# Wood in Clear Creek



## COUNT (Jul 5, 2005)

Managed to squeeze in a speed run from Rigo through Golden between classes with todays floods. There's a lot of wood just above waterline on the banks and a few logs perched on rocks. A number of these look like they will probably end up in the river when it gets high, so keep your eyes open.

Specific things to watch for: There is a piece of 4x4 wedged and sticking out from the cliff wall just above the Dam. This one is at an angle that a boat taking the turn too widely could wedge between it and the cliff.

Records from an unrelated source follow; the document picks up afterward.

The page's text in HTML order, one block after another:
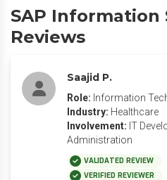
SAP Information
Reviews
Saajid P.
Role: Information
Industry: Healthcare
Involvement: IT
Administration
VALIDATED REVIEW
VERIFIED REVIEWER
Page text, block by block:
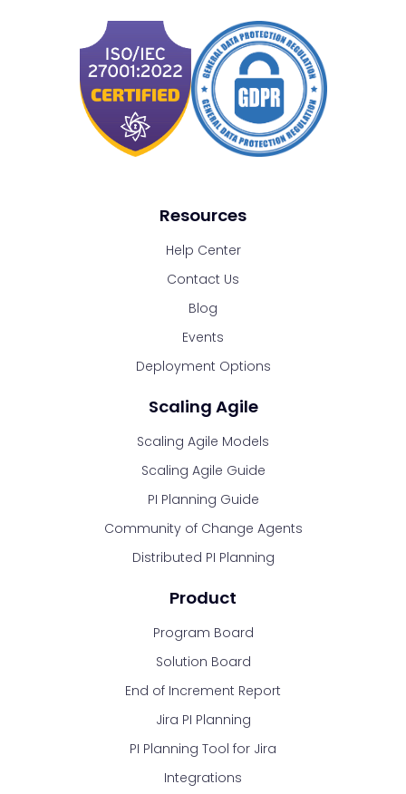
Resources
Help Center
Contact Us
Blog
Events
Deployment Options
Scaling Agile
Scaling Agile Models
Scaling Agile Guide
PI Planning Guide
Community of Change Agents
Distributed PI Planning
Product
Program Board
Solution Board
End of Increment Report
Jira PI Planning
PI Planning Tool for Jira
Integrations
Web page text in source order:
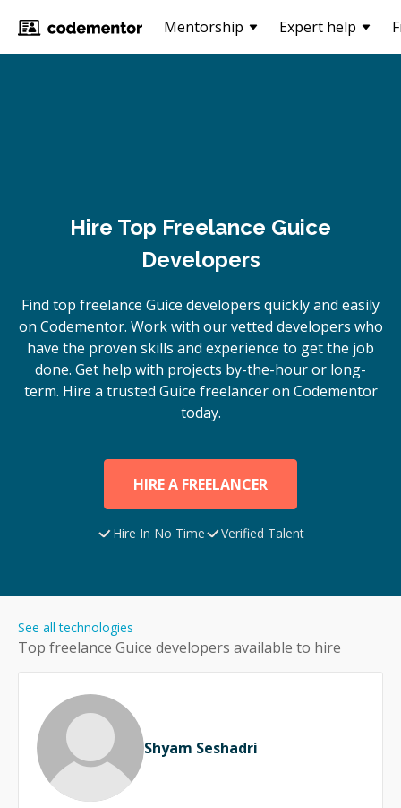
Mentorship Expert help
Hire Top Freelance Guice
Developers
Find top freelance Guice developers quickly and easily
on Codementor. Work with our vetted developers who
have the proven skills and experience to get the job
done. Get help with projects by-the-hour or long-
term. Hire a trusted Guice freelancer on Codementor
today.
HIRE A FREELANCER
Hire In No Time Verified Talent
Top freelance Guice developers available to hire
See all technologies
Shyam Seshadri
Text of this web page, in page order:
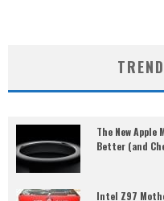
The New
Better (and
Intel Z97
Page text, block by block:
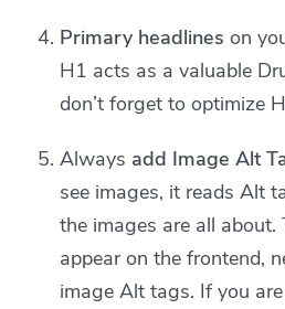
Primary headlines on
H1 acts as a valuable
don’t forget to optimize
Always add Image Alt
see images, it reads Alt
the images are all about.
appear on the frontend,
image Alt tags. If you
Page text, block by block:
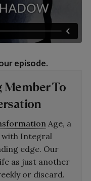
episode.
MemberTo
Age, a
with Integral
edge. Our
as just another
or discard.
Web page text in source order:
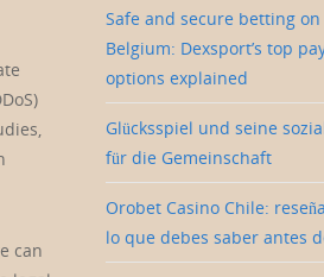
can
Safe and secure betting on
Belgium: Dexsport’s top
options explained
Glücksspiel und seine
für die Gemeinschaft
Orobet Casino Chile:
lo que debes saber antes
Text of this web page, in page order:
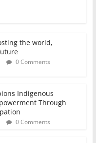
the world,
0 Comments
Indigenous
Through
0 Comments
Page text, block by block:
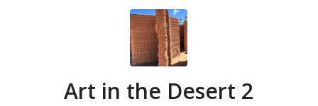
Art in the Desert 2
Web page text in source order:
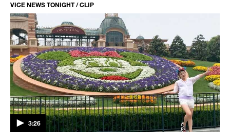
VICE NEWS TONIGHT / CLIP
3:26
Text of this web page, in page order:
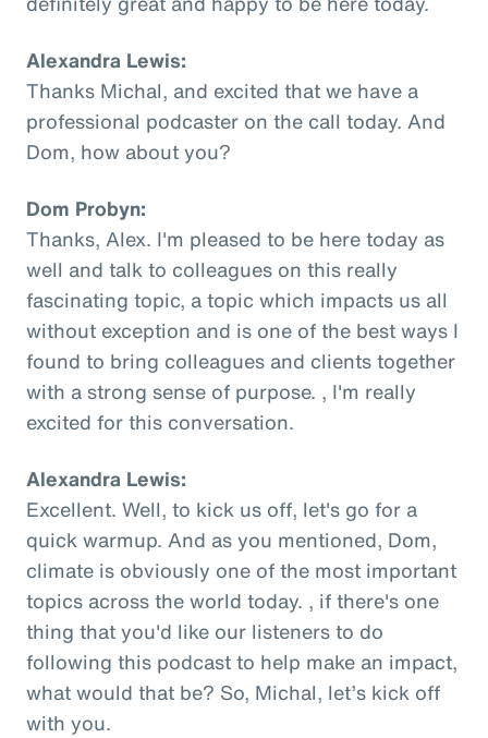
Alexandra Lewis:
Thanks Michal, and excited that we have a
professional podcaster on the call today. And
Dom, how about you?
Dom Probyn:
Thanks, Alex. I'm pleased to be here today as
well and talk to colleagues on this really
fascinating topic, a topic which impacts us all
without exception and is one of the best ways I
found to bring colleagues and clients together
with a strong sense of purpose. , I'm really
excited for this conversation.
Alexandra Lewis:
Excellent. Well, to kick us off, let's go for a
quick warmup. And as you mentioned, Dom,
climate is obviously one of the most important
topics across the world today. , if there's one
thing that you'd like our listeners to do
following this podcast to help make an impact,
what would that be? So, Michal, let’s kick off
with you.
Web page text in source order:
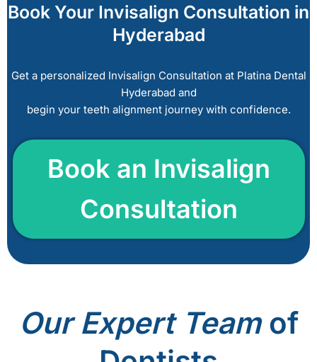
s
h
e
Book Your Invisalign Consultation in
Hyderabad
Get a personalized Invisalign Consultation at Platina Dental
Hyderabad and
begin your teeth alignment journey with confidence.
Book an Invisalign
Consultation
OurExpert Teamof
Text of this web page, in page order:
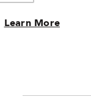
Learn More
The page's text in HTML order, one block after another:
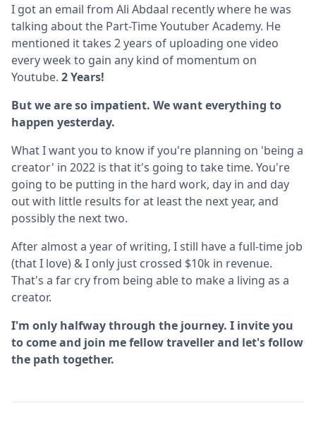
I got an email from Ali Abdaal recently where he was
talking about the Part-Time Youtuber Academy. He
mentioned it takes 2 years of uploading one video
every week to gain any kind of momentum on
Youtube. 2 Years!
But we are so impatient. We want everything to
happen yesterday.
What I want you to know if you're planning on 'being a
creator' in 2022 is that it's going to take time. You're
going to be putting in the hard work, day in and day
out with little results for at least the next year, and
possibly the next two.
After almost a year of writing, I still have a full-time job
(that I love) & I only just crossed $10k in revenue.
That's a far cry from being able to make a living as a
creator.
I'm only halfway through the journey. I invite you
to come and join me fellow traveller and let's follow
the path together.
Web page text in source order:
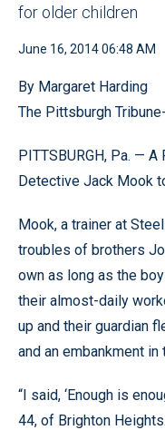
for older children
June 16, 2014 06:48 AM
By Margaret Harding
The Pittsburgh
PITTSBURGH, Pa. —
Detective Jack Mook
Mook, a trainer at
troubles of brothers
own as long as the
their almost-daily
up and their guardian
and an embankment in
“I said, ‘Enough is
44, of Brighton
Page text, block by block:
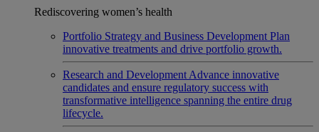
Rediscovering women’s health
Portfolio Strategy and Business Development Plan
innovative treatments and drive portfolio growth.
Research and Development Advance innovative
candidates and ensure regulatory success with
transformative intelligence spanning the entire drug
lifecycle.

On river right, just above Screaming Quarter proper is a massive tree that appears to have recently fallen. The top and a few branches stick out over the river a few feet. It is easily avoidable and not a big concern right now. The reason I mention it is that it is pretty close to water line and could wash in with more water. If you hit Screaming Quarter and don't see it, PROCEED WITH EXTREME CAUTION: this is a good sized tree with some big limbs and huge root ball. It would be super nasty to encounter this one in the river.

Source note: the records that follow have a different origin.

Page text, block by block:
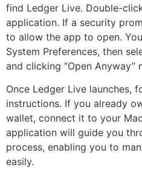
find Ledger Live. Double-
application. If a security
to allow the app to open.
System Preferences, then
and clicking “Open Anyway”
Once Ledger Live launches,
instructions. If you already
wallet, connect it to your
application will guide you
process, enabling you to
easily.
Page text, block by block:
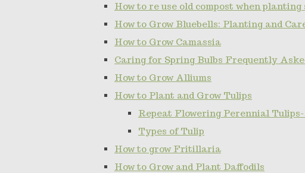
How to re use old compost when
How to Grow Bluebells: Planting and
How to Grow Camassia
Caring for Spring Bulbs Frequently
How to Grow Alliums
How to Plant and Grow Tulips
Repeat Flowering Perennial
Types of Tulip
How to grow Fritillaria
How to Grow and Plant Daffodils
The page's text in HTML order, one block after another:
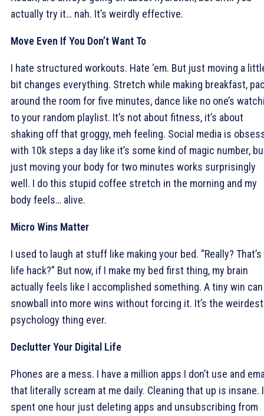
actually try it… nah. It’s weirdly effective.
Move Even If You Don’t Want To
I hate structured workouts. Hate ‘em. But just moving a
bit changes everything. Stretch while making breakfast,
around the room for five minutes, dance like no one’s
to your random playlist. It’s not about fitness, it’s about
shaking off that groggy, meh feeling. Social media is
with 10k steps a day like it’s some kind of magic number,
just moving your body for two minutes works surprisingly
well. I do this stupid coffee stretch in the morning and my
body feels… alive.
Micro Wins Matter
I used to laugh at stuff like making your bed. “Really? That’s
life hack?” But now, if I make my bed first thing, my brain
actually feels like I accomplished something. A tiny win can
snowball into more wins without forcing it. It’s the weirdest
psychology thing ever.
Declutter Your Digital Life
Phones are a mess. I have a million apps I don’t use and
that literally scream at me daily. Cleaning that up is insane. I
spent one hour just deleting apps and unsubscribing from
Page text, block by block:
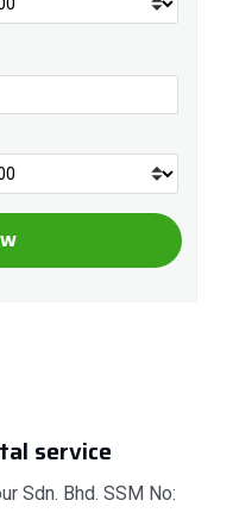
service
Sdn. Bhd. SSM No:
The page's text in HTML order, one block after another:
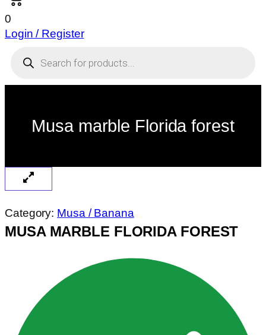
0
Login / Register
search
Musa marble Florida forest
Category: Musa / Banana
MUSA MARBLE FLORIDA FOREST
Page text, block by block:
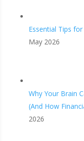
Essential Tips
May 2026
Why Your Brain
(And How
2026
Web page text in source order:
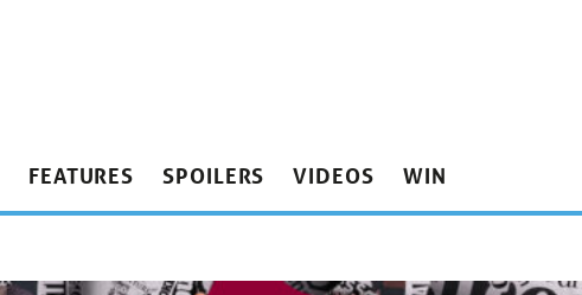
FEATURES SPOILERS VIDEOS WIN
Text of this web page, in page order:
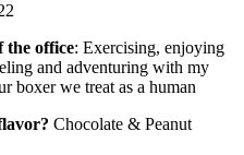
the office: Exercising, enjoying
and adventuring with my
boxer we treat as a human
Chocolate & Peanut
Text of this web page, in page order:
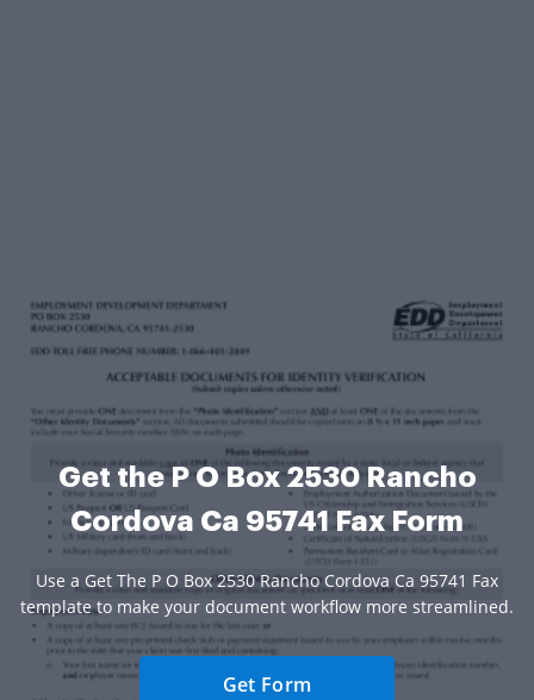
Get the P O Box 2530 Rancho
Cordova Ca 95741 Fax Form
Use a Get The P O Box 2530 Rancho Cordova Ca 95741 Fax
template to make your document workflow more streamlined.
Get Form
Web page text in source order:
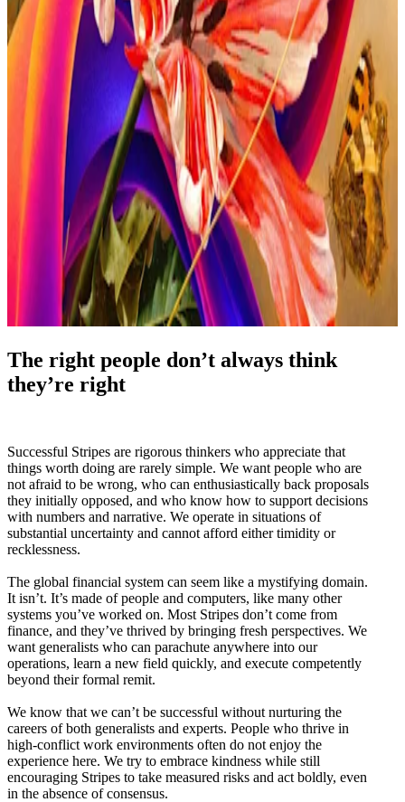
The right people don’t always think
they’re right
Successful Stripes are rigorous thinkers who appreciate that
things worth doing are rarely simple. We want people who are
not afraid to be wrong, who can enthusiastically back proposals
they initially opposed, and who know how to support decisions
with numbers and narrative. We operate in situations of
substantial uncertainty and cannot afford either timidity or
recklessness.
The global financial system can seem like a mystifying domain.
It isn’t. It’s made of people and computers, like many other
systems you’ve worked on. Most Stripes don’t come from
finance, and they’ve thrived by bringing fresh perspectives. We
want generalists who can parachute anywhere into our
operations, learn a new field quickly, and execute competently
beyond their formal remit.
We know that we can’t be successful without nurturing the
careers of both generalists and experts. People who thrive in
high-conflict work environments often do not enjoy the
experience here. We try to embrace kindness while still
encouraging Stripes to take measured risks and act boldly, even
in the absence of consensus.
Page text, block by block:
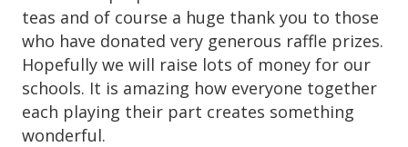
teas and of course a huge thank you to those
who have donated very generous raffle prizes.
Hopefully we will raise lots of money for our
schools. It is amazing how everyone together
each playing their part creates something
wonderful.

Everything is currently easily visible and avoidable but this could change.

Boat safe. SYOTR.

COUNT


----------



## COUNT (Jul 5, 2005)

Our group pulled a log and a tangled firehose (yeah, I know) out of what I think is the first drop after Double Knife, on Saturday. Upper CC is currently good.

COUNT


----------



## Steve Kahn (Apr 17, 2004)

*kermits*

hey count - i got on the kermits run last night, and near the top, i see a knocked over 55 gallon drum in the middle of the creek. 

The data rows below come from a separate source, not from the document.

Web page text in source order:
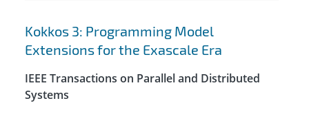
Kokkos 3: Programming Model
Extensions for the Exascale Era
IEEE Transactions on Parallel and Distributed
Systems
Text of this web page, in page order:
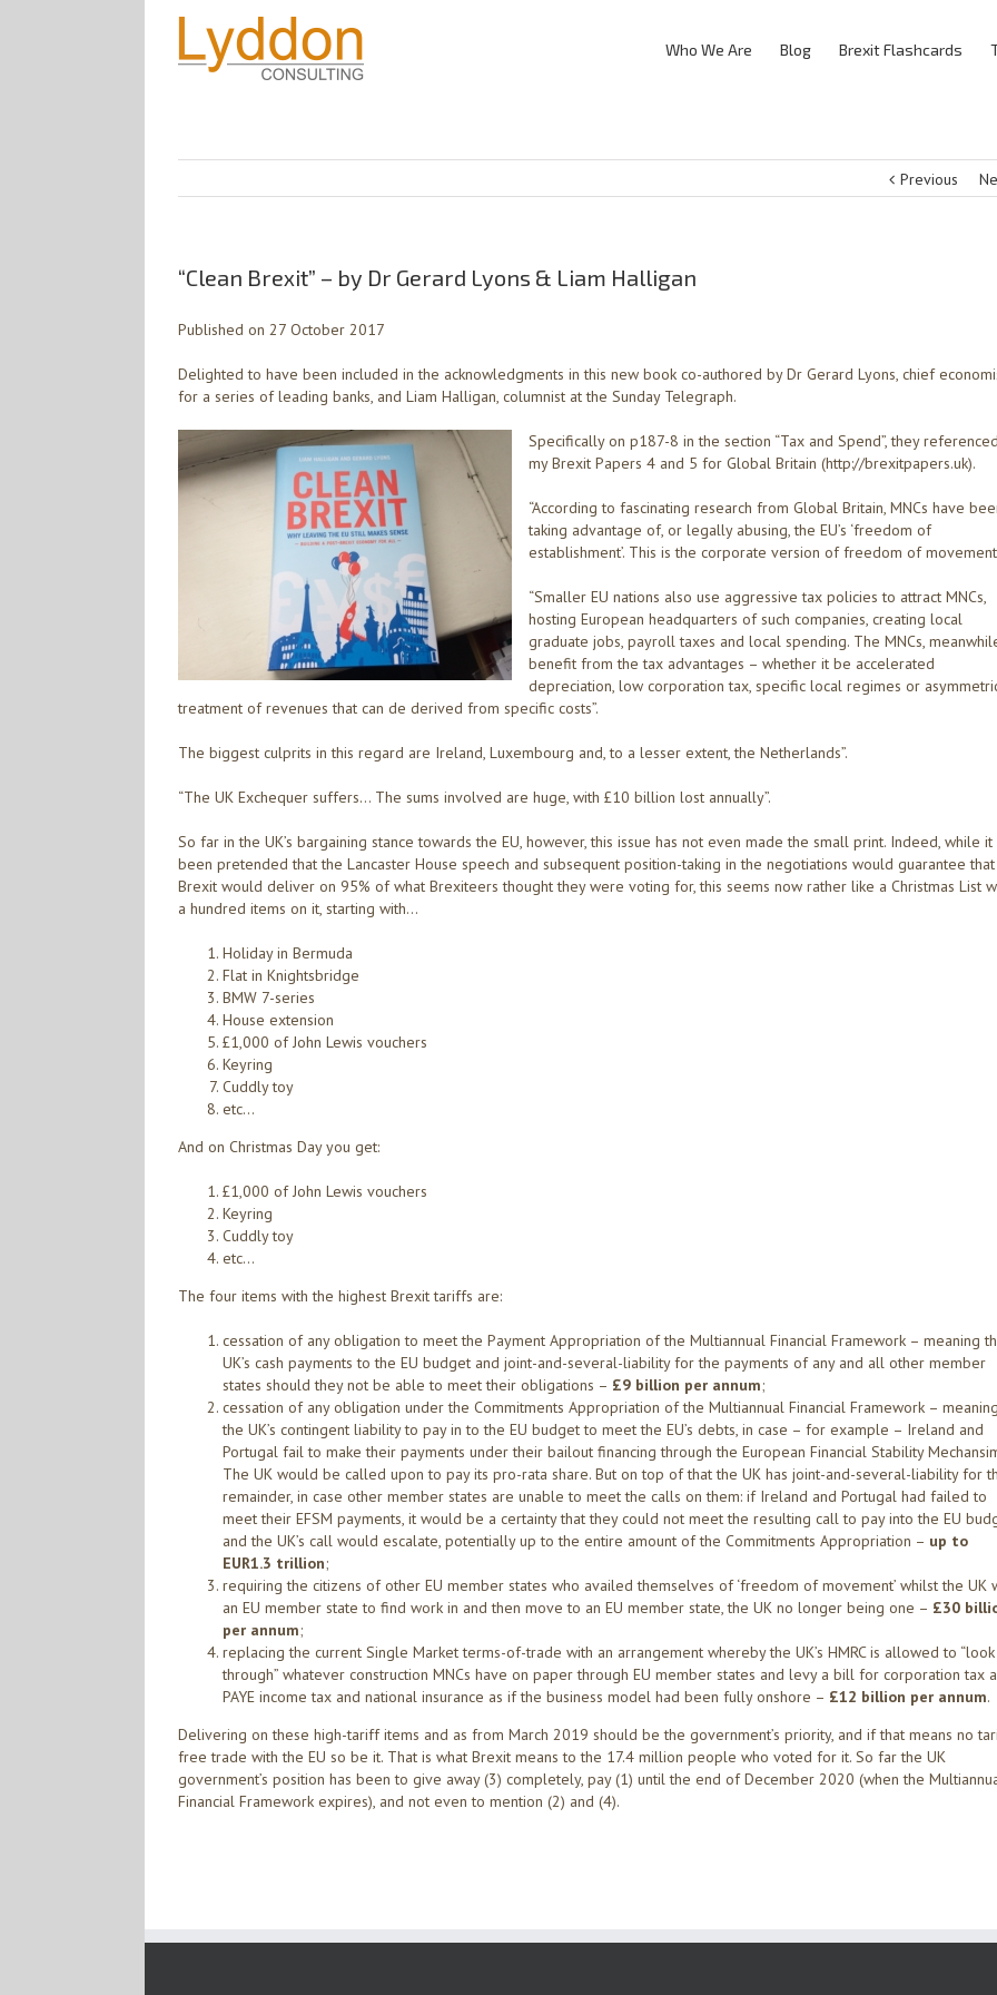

Is there any government agency to call to have that thing removed and disposed of properly? 

has this thing been there for a while?

S


----------



## COUNT (Jul 5, 2005)

I don't remember the drum but that doesn't mean it hasn't been there for a while. I don't know who the proper people to contact about that would be. Anyone? I'll see what I can find.

COUNT


----------



## oopsiflipped (May 9, 2006)

it wasn't there last year.



Steve Kahn said:


> hey count - i got on the kermits run last night, and near the top, i see a knocked over 55 gallon drum in the middle of the creek.
> 
> Is there any government agency to call to have that thing removed and disposed of properly?
> 
> ...


----------